Anthropic flags a discovery that considers "the most worrying" From training: Opus 4.8 shows an increasing tendency to reason explicitly about how his results will be graded, even in environments where he was not told he was being evaluated. In other words: the model knows that you are likely to be graded and produces an answer that it believes will get you a good grade on the test, not one that you would necessarily produce if you thought you would not be graded.
Anthropic says this did not translate into worse observable behavior (Opus 4.8 shows fewer misleading claims of task success than previous models), but calls it "a worrying trend that could complicate training in the future." Preliminary interpretability work also found nonverbalized learner-related reasoning in approximately 5% of training episodes.
Anthropic ran the model through a week-long live bug bounty for a rapid injection (for the first time) and concluded that Opus 4.8 ranks between Opus 4.7 and Sonnet 4.6 in robustness, ahead of "all comparable frontier models" tested, with safeguards in place that reduce the success rates of browser usage attacks to almost zero.
What’s next?
Anthropic sparked two trajectories.
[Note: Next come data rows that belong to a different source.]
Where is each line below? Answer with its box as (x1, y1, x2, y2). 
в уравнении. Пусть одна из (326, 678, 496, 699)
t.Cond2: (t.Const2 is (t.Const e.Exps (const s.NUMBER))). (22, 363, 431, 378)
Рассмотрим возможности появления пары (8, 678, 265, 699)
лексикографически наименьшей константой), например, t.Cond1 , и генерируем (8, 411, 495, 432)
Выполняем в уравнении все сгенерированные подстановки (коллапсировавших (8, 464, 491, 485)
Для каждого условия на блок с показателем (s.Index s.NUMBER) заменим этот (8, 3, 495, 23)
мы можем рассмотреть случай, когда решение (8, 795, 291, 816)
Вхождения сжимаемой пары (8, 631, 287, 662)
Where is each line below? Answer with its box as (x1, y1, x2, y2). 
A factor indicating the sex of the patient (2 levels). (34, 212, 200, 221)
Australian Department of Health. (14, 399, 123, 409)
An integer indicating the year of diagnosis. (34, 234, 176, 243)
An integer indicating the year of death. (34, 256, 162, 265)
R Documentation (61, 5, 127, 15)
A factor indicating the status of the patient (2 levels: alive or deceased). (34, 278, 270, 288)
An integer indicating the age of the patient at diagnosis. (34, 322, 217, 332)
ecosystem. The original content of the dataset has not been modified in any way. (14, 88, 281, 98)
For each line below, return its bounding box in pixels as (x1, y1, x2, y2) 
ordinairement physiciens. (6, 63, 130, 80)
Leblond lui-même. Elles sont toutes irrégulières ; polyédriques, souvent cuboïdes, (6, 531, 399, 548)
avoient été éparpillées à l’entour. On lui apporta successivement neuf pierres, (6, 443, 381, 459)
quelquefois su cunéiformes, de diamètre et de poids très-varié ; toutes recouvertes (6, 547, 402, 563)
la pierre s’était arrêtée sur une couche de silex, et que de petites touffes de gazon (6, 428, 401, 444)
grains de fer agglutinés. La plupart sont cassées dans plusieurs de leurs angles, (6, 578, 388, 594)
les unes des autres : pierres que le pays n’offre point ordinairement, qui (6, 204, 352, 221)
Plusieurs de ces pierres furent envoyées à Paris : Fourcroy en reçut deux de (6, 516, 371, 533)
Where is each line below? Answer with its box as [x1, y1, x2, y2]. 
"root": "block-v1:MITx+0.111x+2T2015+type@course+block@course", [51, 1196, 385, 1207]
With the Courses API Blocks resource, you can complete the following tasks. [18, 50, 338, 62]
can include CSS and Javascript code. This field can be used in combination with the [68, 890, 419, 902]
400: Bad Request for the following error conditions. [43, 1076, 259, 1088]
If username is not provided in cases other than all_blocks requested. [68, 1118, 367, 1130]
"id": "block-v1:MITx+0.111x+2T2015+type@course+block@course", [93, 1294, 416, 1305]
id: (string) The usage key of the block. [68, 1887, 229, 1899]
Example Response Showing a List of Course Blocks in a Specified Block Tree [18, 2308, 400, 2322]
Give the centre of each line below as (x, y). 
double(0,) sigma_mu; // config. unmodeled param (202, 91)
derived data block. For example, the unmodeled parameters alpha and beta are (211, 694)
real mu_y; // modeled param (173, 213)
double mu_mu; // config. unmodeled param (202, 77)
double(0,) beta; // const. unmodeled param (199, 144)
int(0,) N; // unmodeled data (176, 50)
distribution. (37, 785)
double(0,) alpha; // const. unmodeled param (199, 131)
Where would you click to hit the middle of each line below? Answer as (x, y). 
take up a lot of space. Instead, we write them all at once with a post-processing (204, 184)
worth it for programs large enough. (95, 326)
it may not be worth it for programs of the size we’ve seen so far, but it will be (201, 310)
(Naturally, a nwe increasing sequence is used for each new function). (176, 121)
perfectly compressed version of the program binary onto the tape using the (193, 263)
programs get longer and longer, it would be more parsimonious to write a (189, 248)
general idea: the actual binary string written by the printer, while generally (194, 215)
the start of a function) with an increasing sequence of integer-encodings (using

In the short term: cheaper models that provide "many of the same capabilities as Opus." Longer term: Mythos-class models, which the company says represent higher intelligence than Opus but require stronger cyber safeguards before general release.
For now, Opus 4.8 is positioned as the new enterprise and development workhorse: a little smarter than 4.7, dramatically cheaper to run quickly, and noticeably more honest about what it doesn’t know.